The service as a whole is realized as a self-contained entity, although it can possibly make use of other services. By clearly separating various services such that they can operate independently, the path is paved toward service-oriented architectures.
Each service offers a well-defined (programming) interface. In practice, this also means that each service offers its own interface, possibly making the composition of services far from trivial.
An example provided is that of a Web shop selling goods such as e-books. A simple implementation may consist of an application for processing orders, which operates on a local database containing the e-books. Order processing typically involves selecting items, registering and checking the delivery channel, and ensuring payment. The payment can be handled by a separate service run by a different organization. In this way, developing a distributed system is partly about service composition and ensuring that those services operate in harmony.
Centralized architectures
- Centralized architectures often involve a single server that implements most of the software components, while remote clients can access that server using simple communication means. [Pages: 69-70]
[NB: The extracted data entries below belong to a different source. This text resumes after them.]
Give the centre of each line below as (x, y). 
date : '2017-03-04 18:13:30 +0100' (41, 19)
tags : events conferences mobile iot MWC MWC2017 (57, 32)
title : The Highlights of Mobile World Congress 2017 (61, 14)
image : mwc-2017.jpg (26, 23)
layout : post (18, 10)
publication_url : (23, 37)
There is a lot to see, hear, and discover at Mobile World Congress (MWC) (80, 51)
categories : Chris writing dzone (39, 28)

Client-Server Architectures:
Many researchers and practitioners agree that thinking in terms of clients requesting services from servers helps in understanding and managing the complexity of distributed systems.
Simple Client-Server Architecture: This is a traditional way of modularizing software where a module (client) calls the functions available in another module (server). By placing different components on different machines, a natural physical distribution of functions across a collection of machines is achieved. - Client-Server Communication:
The client-server model is fundamental to distributed systems. Clients send requests to servers, which then process these requests and return the results to the clients.
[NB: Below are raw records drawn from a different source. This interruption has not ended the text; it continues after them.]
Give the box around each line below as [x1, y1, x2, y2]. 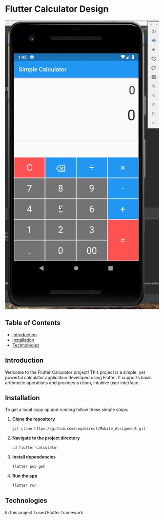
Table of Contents [5, 319, 61, 327]
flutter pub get [12, 464, 45, 469]
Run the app [12, 473, 38, 478]
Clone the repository [12, 416, 55, 422]
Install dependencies [12, 454, 56, 460]
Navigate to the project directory [12, 435, 80, 441]
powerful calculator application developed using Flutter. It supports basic [5, 374, 152, 380]
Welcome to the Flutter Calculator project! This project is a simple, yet [5, 369, 145, 375]

In some cases, a server may act as a client, forwarding requests to other servers responsible for specific tasks. For instance, a database server might forward requests to file servers that manage specific database tables. [Pages: 91,92] - Application Layering:
Many distributed applications are divided into three layers:
User interface layer: all details necessary to the interface
Processing layer: contains typically the applications
Data layer: where data is placed
These layers can be distributed across different machines. For instance, the user interface might be on the client machine, while processing and data layers might be on the server. [Pages: 92] - Multitiered Architectures:
The distinction into three logical levels suggests various possibilities for physically distributing a client-server application across multiple machines.
The simplest organization is a two-tiered architecture where a client machine contains only the user-interface level, and a server machine contains the processing and data level.
In some cases, a three-tiered architecture is used, especially in transaction processing. Here, a separate process, known as the transaction processing monitor, coordinates all transactions across different data servers. [Pages: 91,92,94]
Physically Three-Tier Architectures:
In a three-tiered architecture, programs that form part of the processing layer are executed by a separate server. This architecture might also distribute some parts of the processing layer across both client and server machines.
An example of this architecture is in the organization of websites. A web server acts as an entry point, passing requests to an application server where the actual processing occurs. This application server then interacts with a database server. [Pages: 94]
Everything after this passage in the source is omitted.